Mario Breuer aus Heinbockel engagiert sich bei „Land schafft Verbindung“ und verbringt den Abend beim Bürgerdialog. Am nächsten Morgen wird er auf seinem Traktor in Kolonne zum Hamburger Hafen fahren. Foto: Richter
Traktoren-Demos auf der Straße bringen viel Aufmerksamkeit, keine Frage. Himmelpfortener Landwirte setzten aber auch auf gemeinsame Treffen, um die Gründe ihres Protests zu erklären. Ein Besuch am B73-Kreisel.

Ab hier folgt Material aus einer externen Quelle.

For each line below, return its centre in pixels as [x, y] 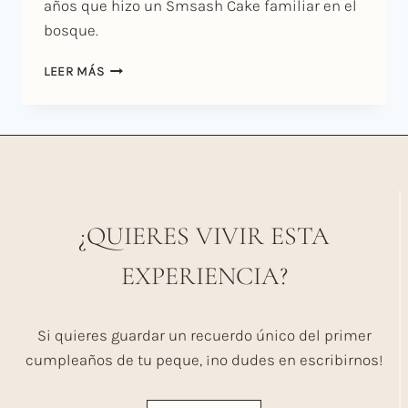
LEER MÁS [74, 72]
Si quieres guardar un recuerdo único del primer [204, 335]
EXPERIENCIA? [204, 275]
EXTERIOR [133, 106]
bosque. [71, 31]
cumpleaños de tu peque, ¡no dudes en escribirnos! [204, 359]
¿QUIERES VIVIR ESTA [204, 235]

Himmelpforten. Es ist dunkel, es ist kalt. Doch an diesem Abend ist der Platz am Rande des Kreisverkehrs in Himmelpforten trotzdem beliebt: Im Schein der Flammen aus einer Öltonne und einer Feuerschale stehen 30 bis 40 Personen. Die Autofahrer haben heute freie Fahrt.
„Die Bahn streikt, wir wollen die Leute nicht überstrapazieren“, sagt Tobias Hardekopf-Braack aus Himmelpforten. Er ist einer der Landwirte, die sich die Aktion ausgedacht haben: Am Himmelpfortener Kreisverkehr suchen sie am zweiten Abend in Folge nicht die Konfrontation, sondern das Gespräch mit den Menschen. Sie wollen erklären, was hinter den Protesten steckt. Die Agrardiesel-Frage sei nur der Tropfen, der das Fass zum Überlaufen gebracht habe. „Nicht zum Überlaufen. Zum Platzen“, korrigiert jemand aus der Runde.
„Tschüss, Papa“, ruft eine Kinderstimme. Gemeint ist Markus Langen, dessen Frau die Kinder ins Bett bringt, während er die Stellung hält. Er hat Milchvieh, etwas Grünland, baut Getreide und Mais an und sieht Bürokratie als Riesenproblem. „Eigentlich müsste man dafür eine Bürokraft einstellen“, sagt er.
Wirklich problematisch sei es 2016 mit der Verschärfung der Düngemittelverordnung geworden. „Die haben falsche Werte nach Brüssel übermittelt“, sagt er. „Jetzt sind wir hier im roten Gebiet“, erklärt Andreas Wick aus Groß Sterneberg - also in einem, in dem die Nitrat-Grenzwerte überschritten sind. Um das Grundwasser zu schützen, dürfen hier nur noch 80 Prozent des Düngebedarfs in Form von Gülle oder Mineraldünger auf die Felder gebracht werden. Die EU hatte Deutschland wegen jahrelanger Überschreitung der Grenzwerte verklagt. „Das Messstellennetz in Deutschland ist aber viel zu dünn“, sagt Wick.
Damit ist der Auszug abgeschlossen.